WORK INSTRUCTIONS: Reproduce the entries below character for character.

--- EXERCISE MATERIALS Enclosed Below ---

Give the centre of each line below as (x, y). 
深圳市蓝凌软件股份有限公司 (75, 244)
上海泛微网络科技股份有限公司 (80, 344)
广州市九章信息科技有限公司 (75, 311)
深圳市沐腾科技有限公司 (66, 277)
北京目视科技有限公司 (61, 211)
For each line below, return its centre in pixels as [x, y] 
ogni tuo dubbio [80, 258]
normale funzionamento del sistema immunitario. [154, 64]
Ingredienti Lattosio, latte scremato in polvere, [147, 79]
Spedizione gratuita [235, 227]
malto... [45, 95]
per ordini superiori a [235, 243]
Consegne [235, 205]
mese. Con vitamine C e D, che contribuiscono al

--- End of Enclosed EXERCISE MATERIALS ---

COMPLETED EXERCISE:
Give the centre of each line below as (x, y). 
深圳市蓝凌软件股份有限公司 (75, 244)
上海泛微网络科技股份有限公司 (80, 344)
广州市九章信息科技有限公司 (75, 311)
深圳市沐腾科技有限公司 (66, 277)
北京目视科技有限公司 (61, 211)
For each line below, return its centre in pixels as [x, y] 
ogni tuo dubbio [80, 258]
normale funzionamento del sistema immunitario. [154, 64]
Ingredienti Lattosio, latte scremato in polvere, [147, 79]
Spedizione gratuita [235, 227]
malto... [45, 95]
per ordini superiori a [235, 243]
Consegne [235, 205]
mese. Con vitamine C e D, che contribuiscono al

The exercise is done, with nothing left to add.